> **WHAT TO PRODUCE**
No pictures should be carried over. Output all other parts of the entries verbatim.

DATA FOR THIS EXERCISE below:

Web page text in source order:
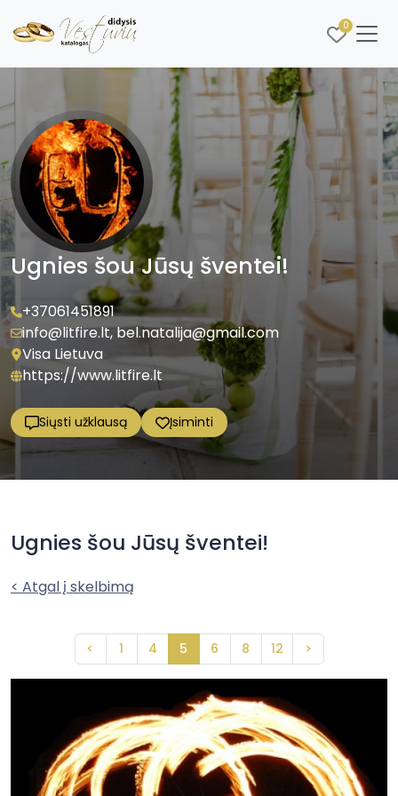
0
Ugnies šou Jūsų šventei!
+37061451891
info@litfire.lt,bel.natalija@gmail.com
Visa Lietuva
https://www.litfire.lt
Siųsti užklausą Įsiminti
Ugnies šou Jūsų šventei!
< Atgal į skelbimą
< 1 4 5 6 8 12 >
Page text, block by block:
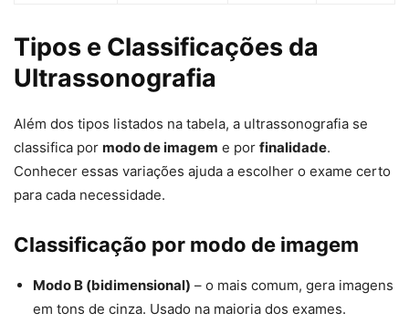
Tipos e Classificações da
Ultrassonografia
Além dos tipos listados na tabela, a ultrassonografia se
classifica por modo de imagem e por finalidade.
Conhecer essas variações ajuda a escolher o exame certo
para cada necessidade.
Classificação por modo de imagem
Modo B (bidimensional) – o mais comum, gera imagens
em tons de cinza. Usado na maioria dos exames.
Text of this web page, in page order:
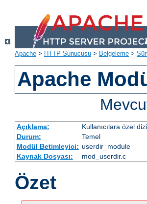
Apache > HTTP Sunucusu > Belgeleme >
Apache
Açıklama:
Kullanıcılara özel
Durum:
Temel
Modül Betimleyici: userdir_module
Kaynak Dosyası:
mod_userdir.c
Özet
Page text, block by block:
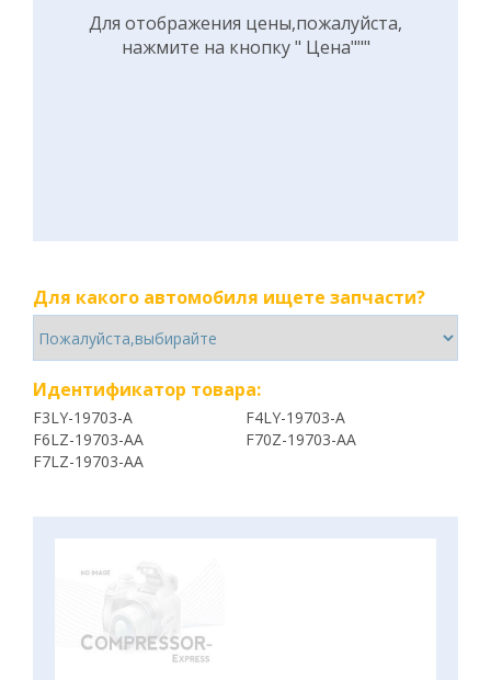
Для отображения цены,пожалуйста,
нажмите на кнопку " Цена"""
Для какого автомобиля ищете запчасти?
Идентификатор товара:
F3LY-19703-A
F4LY-19703-A
F6LZ-19703-AA
F70Z-19703-AA
F7LZ-19703-AA
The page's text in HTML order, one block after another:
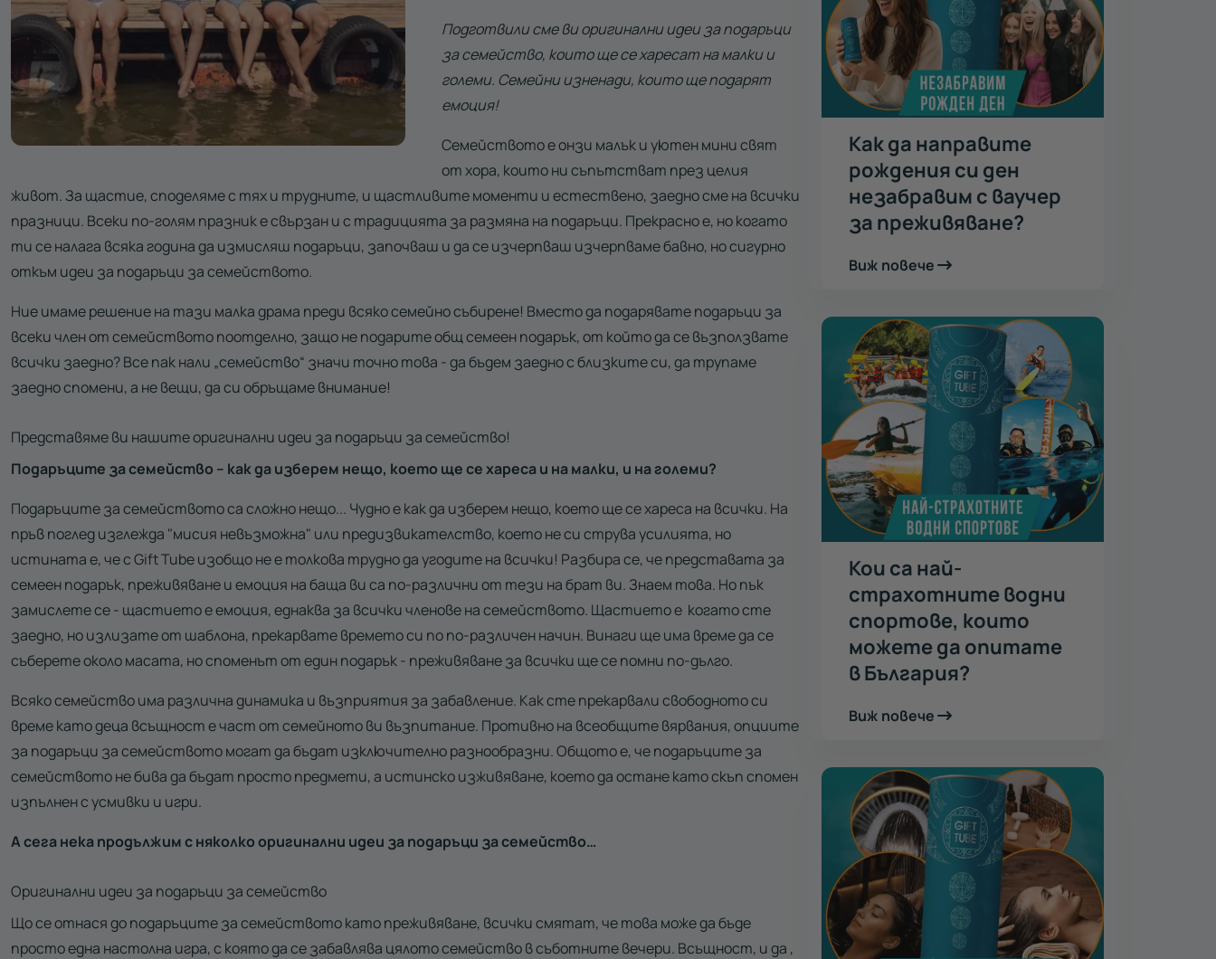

End of DATA FOR THIS EXERCISE.

> **OUTPUT**
Web page text in source order:
0
Ugnies šou Jūsų šventei!
+37061451891
info@litfire.lt,bel.natalija@gmail.com
Visa Lietuva
https://www.litfire.lt
Siųsti užklausą Įsiminti
Ugnies šou Jūsų šventei!
< Atgal į skelbimą
< 1 4 5 6 8 12 >
Page text, block by block:
Tipos e Classificações da
Ultrassonografia
Além dos tipos listados na tabela, a ultrassonografia se
classifica por modo de imagem e por finalidade.
Conhecer essas variações ajuda a escolher o exame certo
para cada necessidade.
Classificação por modo de imagem
Modo B (bidimensional) – o mais comum, gera imagens
em tons de cinza. Usado na maioria dos exames.
Text of this web page, in page order:
Apache > HTTP Sunucusu > Belgeleme >
Apache
Açıklama:
Kullanıcılara özel
Durum:
Temel
Modül Betimleyici: userdir_module
Kaynak Dosyası:
mod_userdir.c
Özet
Page text, block by block:
Для отображения цены,пожалуйста,
нажмите на кнопку " Цена"""
Для какого автомобиля ищете запчасти?
Идентификатор товара:
F3LY-19703-A
F4LY-19703-A
F6LZ-19703-AA
F70Z-19703-AA
F7LZ-19703-AA
The page's text in HTML order, one block after another:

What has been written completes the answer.